Yes, definitely worth mentioning, because I think we need to require
new shrinkers to provide a direct pointer to the context the
shrinker will operate on. We want to move away from anonymous
"global" shrinkers that don't provide a context for the shrinker to
operation on for a number of reasons...

If we change the C code to work this way, then the private pointer
in the rust binding will become mandatory. Hence it might be worth
making the rust bindings and shrinker implementations behave this
way from the start....

> When implementing the Shrinker trait for
> your custom shrinker, you have to choose which pointer type to use.
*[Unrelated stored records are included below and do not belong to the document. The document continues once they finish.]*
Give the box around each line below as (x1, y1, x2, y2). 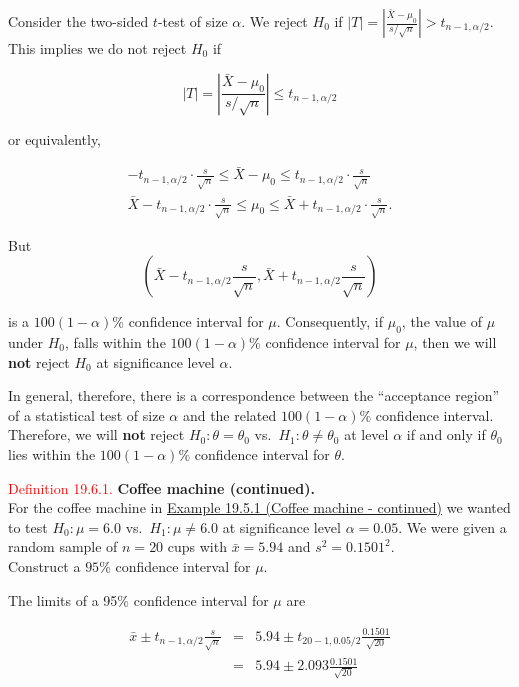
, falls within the (65, 331, 166, 352)
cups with (167, 536, 227, 557)
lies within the (8, 443, 96, 464)
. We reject (241, 11, 308, 31)
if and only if (406, 424, 486, 445)
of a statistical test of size (8, 404, 165, 425)
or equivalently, (8, 128, 102, 149)
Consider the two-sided (8, 11, 149, 31)
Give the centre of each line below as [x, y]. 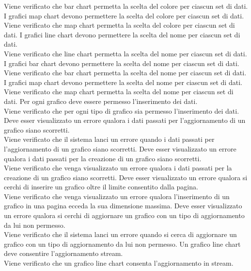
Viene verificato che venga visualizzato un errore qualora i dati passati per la [118, 168]
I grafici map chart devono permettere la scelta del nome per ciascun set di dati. [123, 82]
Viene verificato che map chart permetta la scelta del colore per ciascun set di [119, 25]
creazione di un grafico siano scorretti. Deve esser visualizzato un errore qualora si [126, 177]
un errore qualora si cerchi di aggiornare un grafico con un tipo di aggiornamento [124, 215]
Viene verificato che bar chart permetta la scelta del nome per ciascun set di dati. [125, 73]
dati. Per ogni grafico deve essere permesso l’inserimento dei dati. [101, 101]
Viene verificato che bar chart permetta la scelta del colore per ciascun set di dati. [126, 6]
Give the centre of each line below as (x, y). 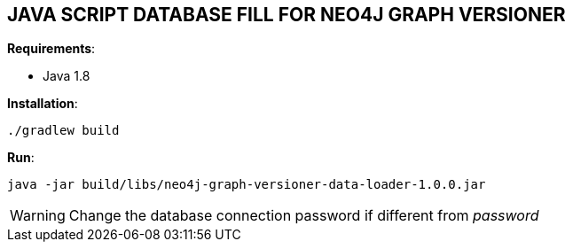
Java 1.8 (67, 76)
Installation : (43, 104)
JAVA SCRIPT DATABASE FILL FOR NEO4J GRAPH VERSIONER (286, 15)
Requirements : (51, 49)
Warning (38, 216)
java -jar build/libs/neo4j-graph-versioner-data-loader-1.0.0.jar (247, 185)
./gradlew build (63, 131)
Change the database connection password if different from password (304, 216)
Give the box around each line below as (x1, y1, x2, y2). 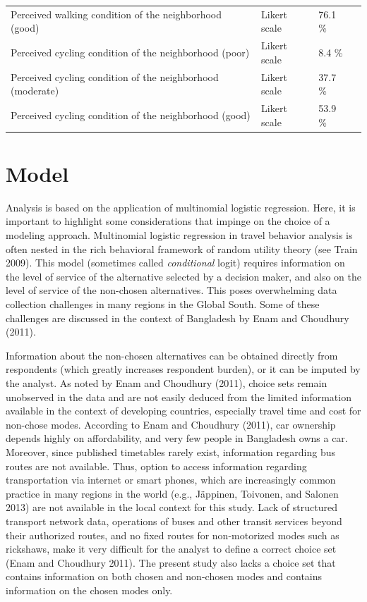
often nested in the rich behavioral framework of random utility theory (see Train (6, 241, 358, 256)
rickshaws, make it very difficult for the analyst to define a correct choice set (6, 541, 337, 556)
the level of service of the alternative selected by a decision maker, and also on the (6, 269, 361, 283)
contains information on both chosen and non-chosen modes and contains (6, 569, 323, 584)
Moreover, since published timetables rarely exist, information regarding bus (6, 444, 335, 459)
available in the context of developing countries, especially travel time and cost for (6, 403, 361, 418)
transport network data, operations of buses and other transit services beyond (6, 513, 342, 528)
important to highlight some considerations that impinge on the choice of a (6, 214, 330, 228)
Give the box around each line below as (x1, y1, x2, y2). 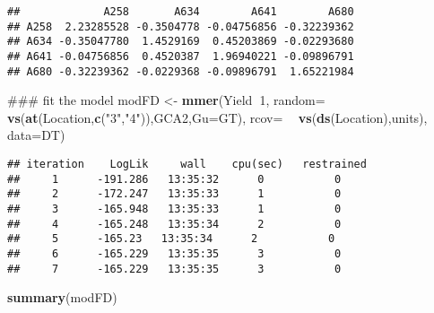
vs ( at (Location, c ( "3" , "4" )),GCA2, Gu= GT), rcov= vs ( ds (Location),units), (7, 108, 428, 126)
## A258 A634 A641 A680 (7, 5, 354, 18)
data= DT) (7, 126, 65, 144)
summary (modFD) (7, 288, 117, 307)
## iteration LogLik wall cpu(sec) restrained (7, 158, 367, 171)
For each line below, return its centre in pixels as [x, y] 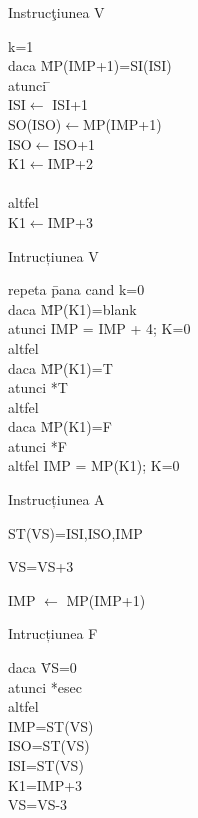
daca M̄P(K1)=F [60, 426]
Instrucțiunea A [56, 499]
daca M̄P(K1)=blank [72, 308]
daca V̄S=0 [42, 667]
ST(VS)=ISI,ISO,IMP [75, 532]
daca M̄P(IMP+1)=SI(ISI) [90, 65]
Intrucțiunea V [53, 255]
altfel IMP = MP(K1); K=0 [94, 465]
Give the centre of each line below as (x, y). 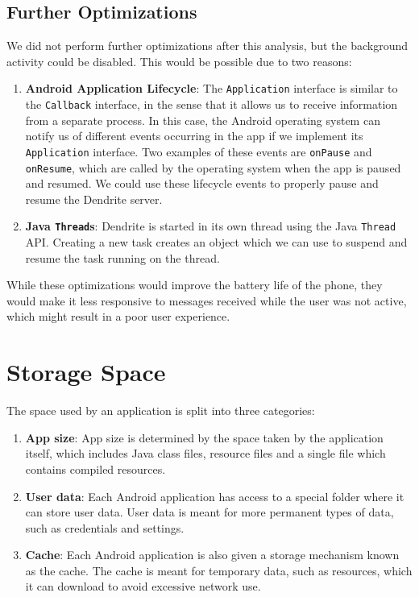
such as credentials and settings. (105, 527)
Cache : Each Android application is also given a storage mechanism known (212, 555)
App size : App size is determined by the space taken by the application (204, 437)
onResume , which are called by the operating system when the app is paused (213, 167)
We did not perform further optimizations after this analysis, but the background (207, 46)
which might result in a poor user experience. (118, 316)
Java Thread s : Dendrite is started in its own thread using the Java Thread (211, 226)
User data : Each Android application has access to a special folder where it (215, 496)
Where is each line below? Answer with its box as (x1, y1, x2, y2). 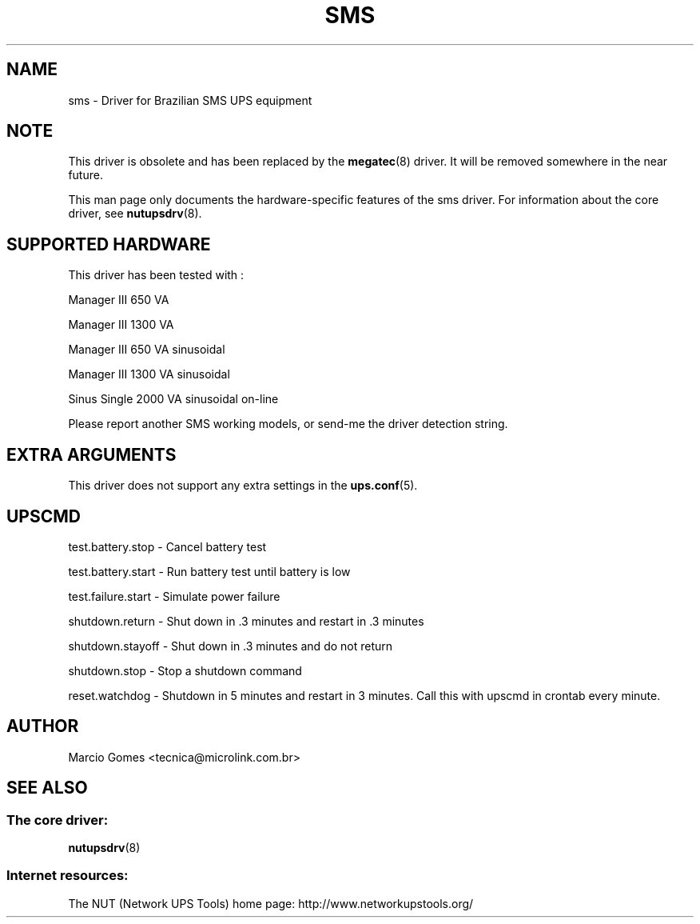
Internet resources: (6, 867, 129, 884)
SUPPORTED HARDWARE (6, 234, 211, 254)
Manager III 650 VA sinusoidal (68, 342, 225, 357)
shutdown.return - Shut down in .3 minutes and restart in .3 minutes (68, 614, 424, 628)
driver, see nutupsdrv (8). (68, 206, 202, 221)
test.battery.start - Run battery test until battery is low (68, 564, 351, 578)
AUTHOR (6, 716, 79, 737)
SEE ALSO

If
> you choose the unit type `()` as the pointer type, then no real
> pointer is actually stored.
>
> > > +/// How many objects are there in the cache?
> > > +///
> > > +/// This is used as the return value of [`Shrinker::count_objects`].
> > > +pub struct CountObjects {
> > > +    inner: c_ulong,
> > > +}
> > > +
> > > +impl CountObjects {
> > > +    /// Indicates that the number of objects is unknown.
> > > +    pub const UNKNOWN: Self = Self { inner: 0 };
> > > +
> > > +    /// Indicates that the number of objects is zero.
> > > +    pub const EMPTY: Self = Self {
> > > +        inner: SHRINK_EMPTY,
> > > +    };
> > > +
> > > +    /// The maximum possible number of freeable objects.
> > > +    pub const MAX: Self = Self {
> > > +        // The shrinker code assumes that it can multiply this value by two without overflow.
> > > +        inner: c_ulong::MAX / 2,
> > > +    };
> > > +
> > > +    /// Creates a new `CountObjects` with the given value.
> > > +    pub fn from_count(count: usize) -> Self {
> > > +        if count == 0 {
> > > +            return Self::EMPTY;
> > > +        }
> >
> > No. A return count of 0 is not the same as a return value of
> > SHRINK_EMPTY.
> >
> > A return value of 0 means "no reclaim work can be done right now".
> >
> > This implies that there are objects that can be reclaimed in the near
> > future, but right now they are unavailable for reclaim. This can be
> > due to a trylock protecting the count operation failing, the all the
> > objects in the cache being dirty and needing work to be done before
> > they can be reclaimed, etc.
> >
> > A return value of SHRINK_EMPTY means "there are no reclaimable
> > objects at all".
> >
> > This implies that the cache is empty - it has absolutely nothing in
> > it that can be reclaimed either now or in the near future.
> >
> > These two return values are treated very differently by the high
> > level code. SHRINK_EMPTY is used by shrink_slab_memcg() to maintain
> > a "shrinker needs to run" bit in the memcg shrinker search bitmap.
> > The bit is cleared when SHRINK_EMPTY is returned, meaning the
> > shrinker will not get called again until a new object is queued
> > to it's LRU. This sets the "shrinker needs to run" bit again, and
> > so the shrinker will run next time shrink_slab_memcg() is called.
> >
> > In constrast, a return value of zero (i.e. no work to be done right
> > now) does not change the "shrinker needs to run" state bit, and
> > hence it will always be called the next time the shrink_slab_memcg()
> > is run to try to reclaim objects from that memcg shrinker...
> 
> This is a part of the API that I was pretty unsure about, so very
> happy to get your input. For both of the shrinkers I am familiar with,
> they know the exact count of objects and there's no error case for any
> lock. The shrinkers just return the exact count directly from
> count_objects, but that seemed incorrect to me, as this means that the
> shrinker returns 0 when it really should return SHRINK_EMPTY.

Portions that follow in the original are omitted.